• WHAT THE TASK ASKS
Lines below that include the word "from" should each be copied.

• EXERCISE INPUTS

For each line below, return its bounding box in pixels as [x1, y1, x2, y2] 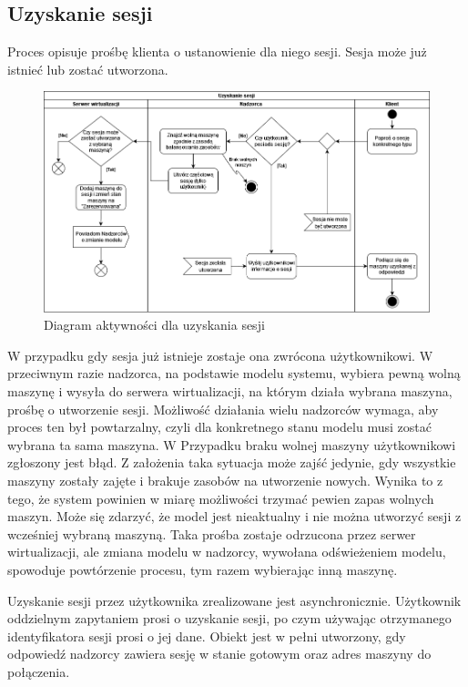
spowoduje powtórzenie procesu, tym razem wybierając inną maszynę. [7, 559, 398, 579]
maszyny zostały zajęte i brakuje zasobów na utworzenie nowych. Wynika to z [7, 471, 443, 490]
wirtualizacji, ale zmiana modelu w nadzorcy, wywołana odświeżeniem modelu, [7, 542, 446, 561]
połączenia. [7, 661, 70, 681]
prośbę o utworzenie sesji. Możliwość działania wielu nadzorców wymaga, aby [7, 399, 439, 418]
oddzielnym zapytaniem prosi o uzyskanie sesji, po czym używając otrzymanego [7, 609, 452, 628]
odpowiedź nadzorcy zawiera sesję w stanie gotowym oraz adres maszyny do [7, 644, 432, 663]
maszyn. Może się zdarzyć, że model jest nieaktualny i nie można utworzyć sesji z [7, 507, 462, 526]
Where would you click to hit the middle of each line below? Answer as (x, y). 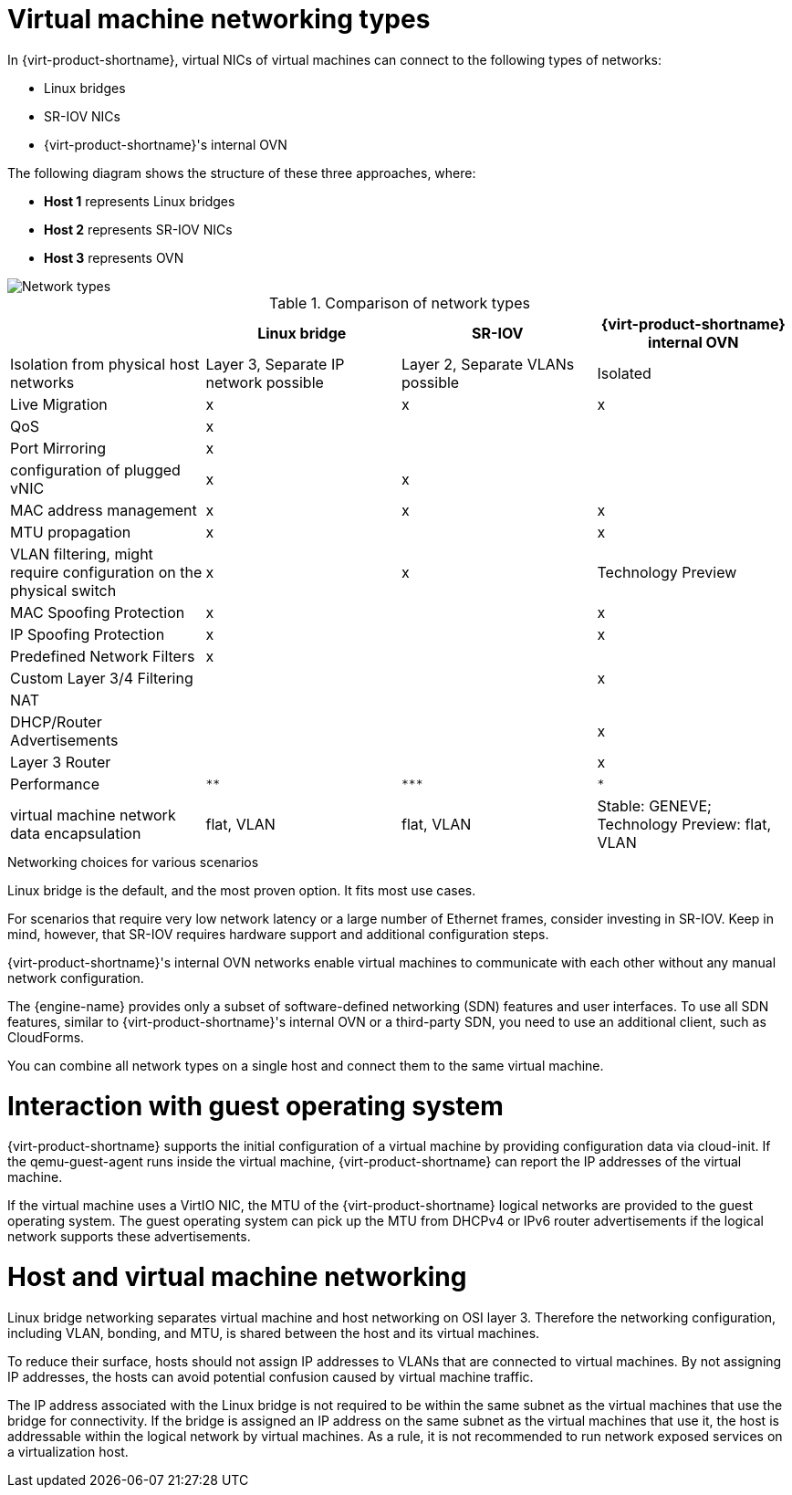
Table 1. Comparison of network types (400, 303)
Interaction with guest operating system (255, 1106)
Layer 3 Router (61, 762)
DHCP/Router (56, 721)
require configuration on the (106, 572)
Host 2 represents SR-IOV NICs (138, 229)
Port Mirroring (58, 448)
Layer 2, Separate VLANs (488, 364)
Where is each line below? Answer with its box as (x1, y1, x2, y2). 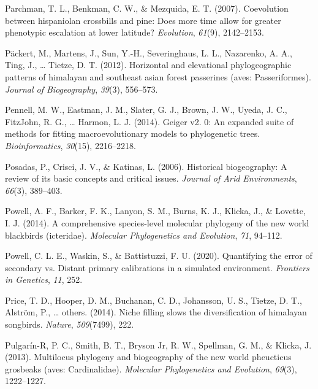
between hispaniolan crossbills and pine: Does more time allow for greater (5, 13, 281, 26)
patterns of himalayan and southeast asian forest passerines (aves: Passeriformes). (5, 70, 311, 83)
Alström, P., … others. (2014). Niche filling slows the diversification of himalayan (5, 306, 307, 318)
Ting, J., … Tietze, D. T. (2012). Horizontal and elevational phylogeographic (5, 58, 292, 71)
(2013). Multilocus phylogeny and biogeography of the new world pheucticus (5, 350, 292, 363)
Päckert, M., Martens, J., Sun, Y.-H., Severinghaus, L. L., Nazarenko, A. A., (5, 46, 292, 59)
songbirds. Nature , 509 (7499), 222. (5, 318, 134, 331)
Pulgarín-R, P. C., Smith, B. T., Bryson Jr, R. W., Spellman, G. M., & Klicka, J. (5, 338, 312, 351)
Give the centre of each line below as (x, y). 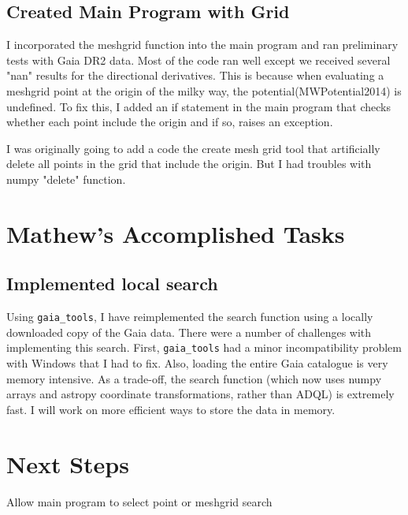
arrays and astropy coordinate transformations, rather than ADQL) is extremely (200, 394)
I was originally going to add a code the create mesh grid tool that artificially (193, 148)
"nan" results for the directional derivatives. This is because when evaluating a (195, 75)
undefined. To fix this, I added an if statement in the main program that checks (198, 106)
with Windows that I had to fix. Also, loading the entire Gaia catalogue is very (197, 363)
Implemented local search (112, 284)
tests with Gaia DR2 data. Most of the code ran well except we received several (198, 60)
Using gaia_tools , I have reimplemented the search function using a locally (190, 317)
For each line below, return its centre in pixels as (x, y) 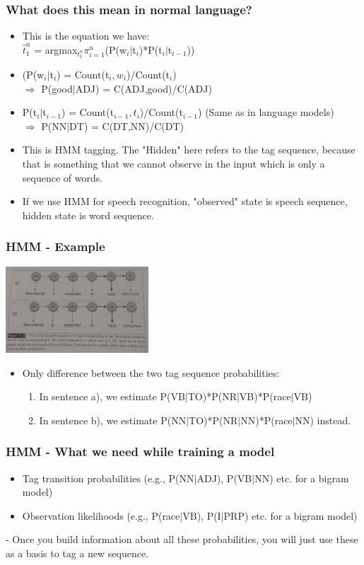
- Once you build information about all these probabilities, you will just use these (182, 539)
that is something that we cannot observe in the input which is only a (174, 163)
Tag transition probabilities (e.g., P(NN (108, 478)
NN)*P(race (266, 420)
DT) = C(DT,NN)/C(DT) (127, 126)
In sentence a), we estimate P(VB (112, 396)
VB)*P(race (265, 396)
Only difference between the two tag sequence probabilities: (151, 372)
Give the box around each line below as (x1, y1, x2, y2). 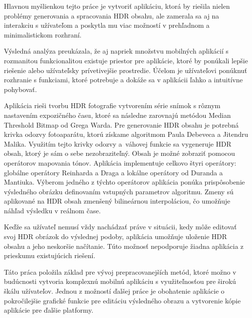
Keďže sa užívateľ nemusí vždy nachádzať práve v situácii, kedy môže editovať (4, 222, 237, 232)
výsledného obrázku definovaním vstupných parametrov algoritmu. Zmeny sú (4, 186, 233, 196)
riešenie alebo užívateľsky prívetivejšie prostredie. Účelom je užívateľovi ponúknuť (4, 65, 248, 75)
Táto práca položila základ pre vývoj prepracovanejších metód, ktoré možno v (4, 266, 236, 277)
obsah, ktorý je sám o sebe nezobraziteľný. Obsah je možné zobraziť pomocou (4, 148, 235, 158)
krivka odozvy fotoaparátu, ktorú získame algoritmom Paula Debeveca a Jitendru (4, 129, 249, 139)
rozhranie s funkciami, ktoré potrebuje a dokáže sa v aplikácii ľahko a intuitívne (4, 75, 243, 85)
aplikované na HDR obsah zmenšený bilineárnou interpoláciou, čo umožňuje (4, 196, 231, 206)
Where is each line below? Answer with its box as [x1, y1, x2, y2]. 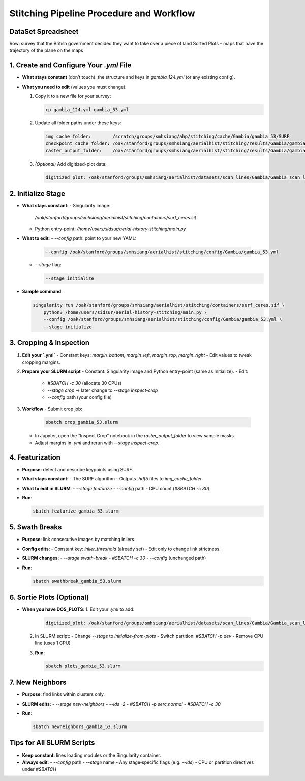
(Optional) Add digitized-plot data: [35, 160, 107, 167]
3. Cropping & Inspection [9, 339, 90, 347]
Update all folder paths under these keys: [35, 120, 121, 126]
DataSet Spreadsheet [9, 27, 79, 36]
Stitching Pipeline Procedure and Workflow [9, 8, 195, 19]
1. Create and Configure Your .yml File [9, 61, 132, 70]
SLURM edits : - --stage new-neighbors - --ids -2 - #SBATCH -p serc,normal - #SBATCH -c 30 [22, 701, 221, 707]
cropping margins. [22, 359, 60, 365]
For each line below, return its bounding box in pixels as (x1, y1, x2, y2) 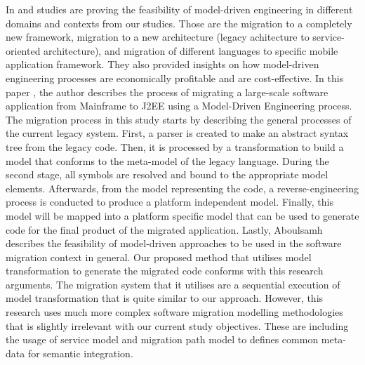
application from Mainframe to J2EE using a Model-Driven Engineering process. (6, 98, 352, 113)
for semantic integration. (27, 345, 133, 360)
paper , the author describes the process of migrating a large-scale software (6, 84, 328, 99)
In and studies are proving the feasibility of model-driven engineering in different (6, 2, 353, 16)
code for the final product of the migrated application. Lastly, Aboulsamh (6, 222, 323, 237)
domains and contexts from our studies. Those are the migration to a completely (6, 15, 352, 30)
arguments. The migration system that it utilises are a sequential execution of (6, 277, 340, 291)
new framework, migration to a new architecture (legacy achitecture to (6, 29, 310, 44)
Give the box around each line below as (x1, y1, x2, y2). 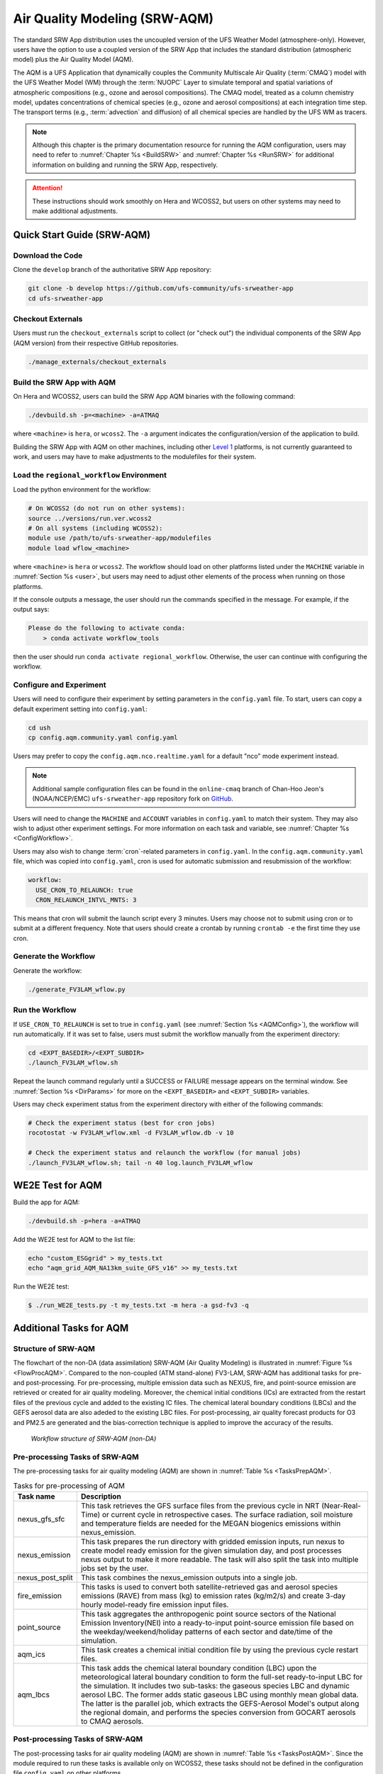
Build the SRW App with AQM (13, 378, 116, 387)
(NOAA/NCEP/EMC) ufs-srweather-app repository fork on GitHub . (32, 795, 234, 803)
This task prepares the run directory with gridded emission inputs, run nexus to (80, 1536, 345, 1546)
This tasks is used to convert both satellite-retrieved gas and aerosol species (80, 1582, 338, 1592)
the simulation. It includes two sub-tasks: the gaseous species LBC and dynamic (80, 1680, 350, 1690)
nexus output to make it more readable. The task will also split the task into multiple (80, 1554, 359, 1564)
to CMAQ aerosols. (80, 1716, 144, 1726)
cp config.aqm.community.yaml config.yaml (28, 734, 178, 742)
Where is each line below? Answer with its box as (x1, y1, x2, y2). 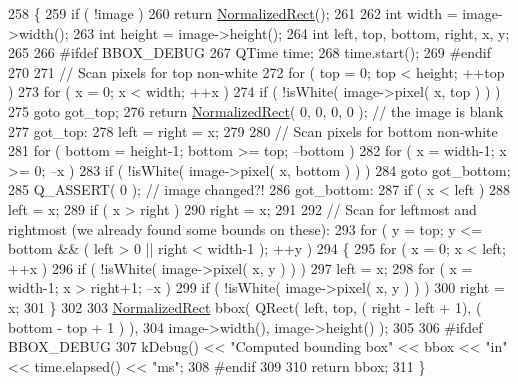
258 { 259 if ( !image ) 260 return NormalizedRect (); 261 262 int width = (8, 3, 458, 23)
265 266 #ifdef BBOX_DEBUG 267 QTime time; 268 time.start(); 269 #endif (8, 42, 492, 63)
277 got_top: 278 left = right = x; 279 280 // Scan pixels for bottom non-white (8, 120, 498, 141)
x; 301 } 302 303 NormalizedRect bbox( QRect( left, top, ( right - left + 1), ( (8, 296, 482, 317)
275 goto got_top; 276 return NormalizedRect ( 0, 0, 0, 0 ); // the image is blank (8, 100, 504, 121)
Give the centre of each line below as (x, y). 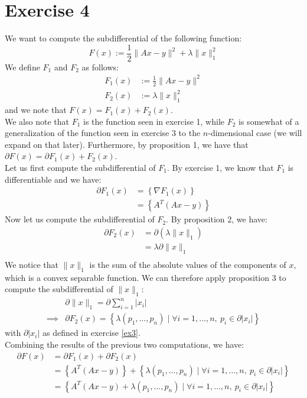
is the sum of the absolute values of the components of (188, 264)
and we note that (36, 110)
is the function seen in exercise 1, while (154, 121)
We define (22, 67)
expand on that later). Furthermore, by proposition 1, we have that (127, 144)
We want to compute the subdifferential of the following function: (123, 38)
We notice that (32, 264)
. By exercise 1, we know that (220, 168)
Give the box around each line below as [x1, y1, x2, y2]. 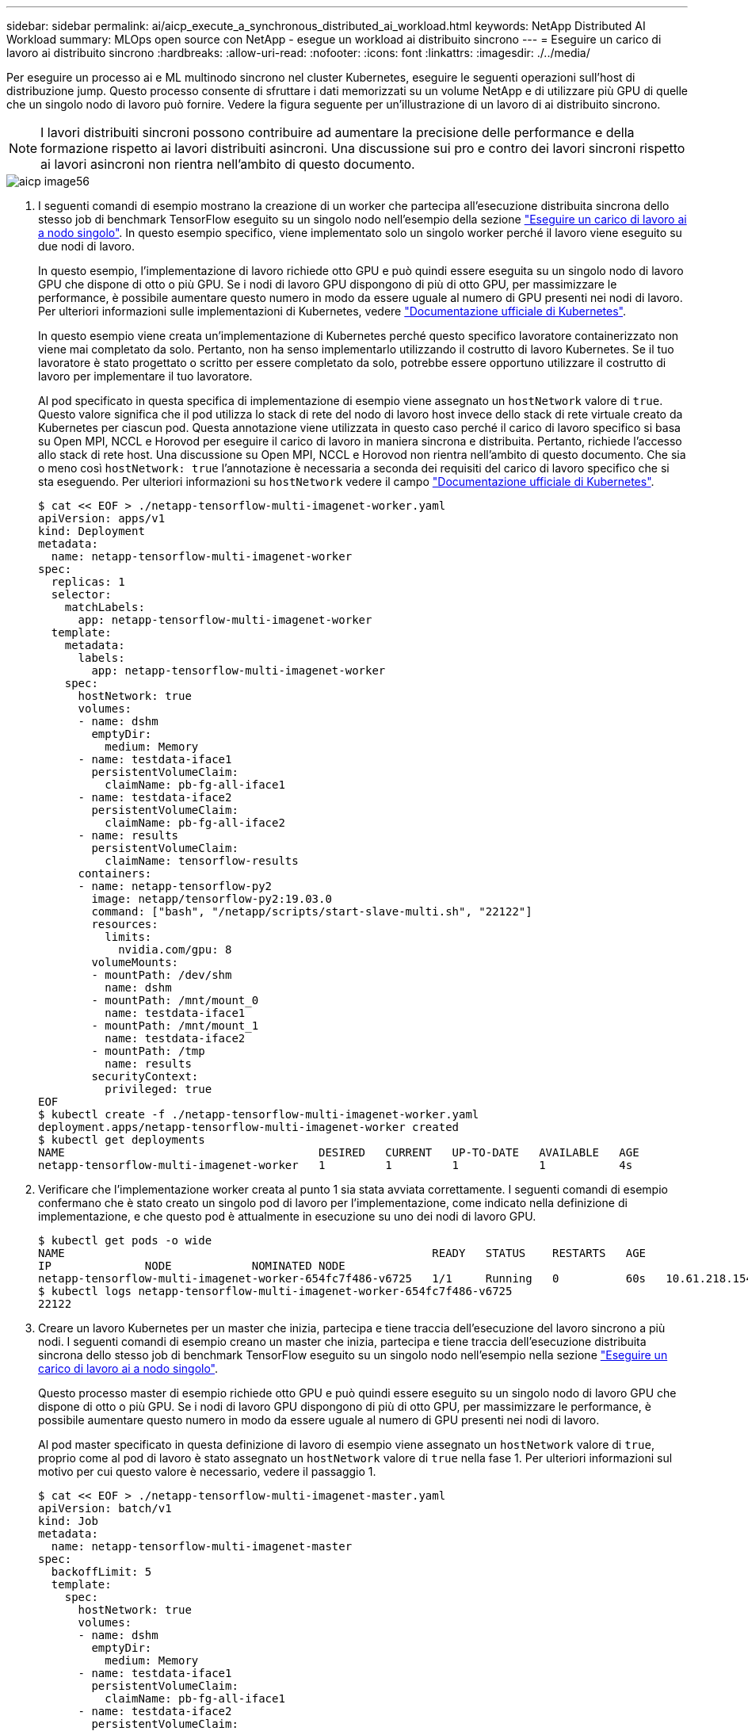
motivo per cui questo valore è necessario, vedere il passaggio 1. [38, 1465, 376, 1478]
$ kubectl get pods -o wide [38, 1234, 212, 1247]
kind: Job [38, 1515, 98, 1527]
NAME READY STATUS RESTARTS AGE [38, 1247, 647, 1259]
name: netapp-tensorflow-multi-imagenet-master [51, 1540, 353, 1553]
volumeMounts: [91, 956, 179, 969]
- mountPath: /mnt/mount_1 [91, 1019, 259, 1032]
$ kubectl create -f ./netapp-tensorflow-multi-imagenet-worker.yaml [38, 1108, 479, 1121]

• EXPECTED OUTPUT
application from Mainframe to J2EE using a Model-Driven Engineering process. (6, 98, 352, 113)
domains and contexts from our studies. Those are the migration to a completely (6, 15, 352, 30)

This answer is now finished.